- Work required: Return the data below exactly, but only from the line containing "本文提出了一种手势描述与生成（GCG）方法，用于描述增强的伴随语音手势 (247, 439)" through the line containing "描述框架，该框架利用动作-语言模型以低成本为手势数据生成描述性文本，并 (226, 324)", with both of those lines included.

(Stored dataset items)
◆ ◆ ◆
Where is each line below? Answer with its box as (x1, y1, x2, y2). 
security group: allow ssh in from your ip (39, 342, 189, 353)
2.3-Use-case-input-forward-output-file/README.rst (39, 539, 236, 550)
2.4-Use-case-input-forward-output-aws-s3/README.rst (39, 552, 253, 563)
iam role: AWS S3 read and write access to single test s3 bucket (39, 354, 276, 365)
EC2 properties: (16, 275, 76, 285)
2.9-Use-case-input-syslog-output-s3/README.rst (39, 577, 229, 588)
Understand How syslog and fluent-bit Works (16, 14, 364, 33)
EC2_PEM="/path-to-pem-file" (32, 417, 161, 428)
◆ ◆ ◆
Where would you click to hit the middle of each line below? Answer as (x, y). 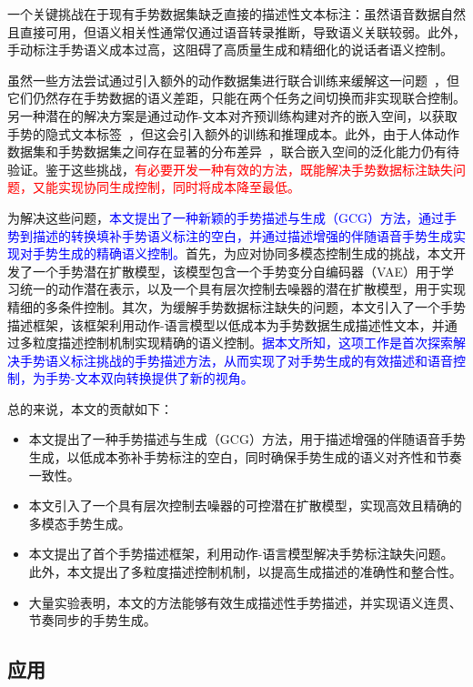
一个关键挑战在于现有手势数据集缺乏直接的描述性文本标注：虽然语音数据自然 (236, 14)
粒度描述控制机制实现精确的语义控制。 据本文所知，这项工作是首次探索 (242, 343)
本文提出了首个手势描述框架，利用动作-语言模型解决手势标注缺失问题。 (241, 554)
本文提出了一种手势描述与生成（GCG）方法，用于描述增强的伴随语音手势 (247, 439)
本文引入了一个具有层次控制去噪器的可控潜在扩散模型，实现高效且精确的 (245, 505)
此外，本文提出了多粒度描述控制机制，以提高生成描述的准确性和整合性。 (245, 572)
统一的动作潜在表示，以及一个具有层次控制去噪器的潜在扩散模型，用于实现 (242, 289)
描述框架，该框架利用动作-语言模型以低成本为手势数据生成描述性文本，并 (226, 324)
◆ ◆ ◆
- Task answer:
本文提出了一种手势描述与生成（GCG）方法，用于描述增强的伴随语音手势 (247, 439)
本文引入了一个具有层次控制去噪器的可控潜在扩散模型，实现高效且精确的 (245, 505)
此外，本文提出了多粒度描述控制机制，以提高生成描述的准确性和整合性。 (245, 572)
统一的动作潜在表示，以及一个具有层次控制去噪器的潜在扩散模型，用于实现 (242, 289)
描述框架，该框架利用动作-语言模型以低成本为手势数据生成描述性文本，并 (226, 324)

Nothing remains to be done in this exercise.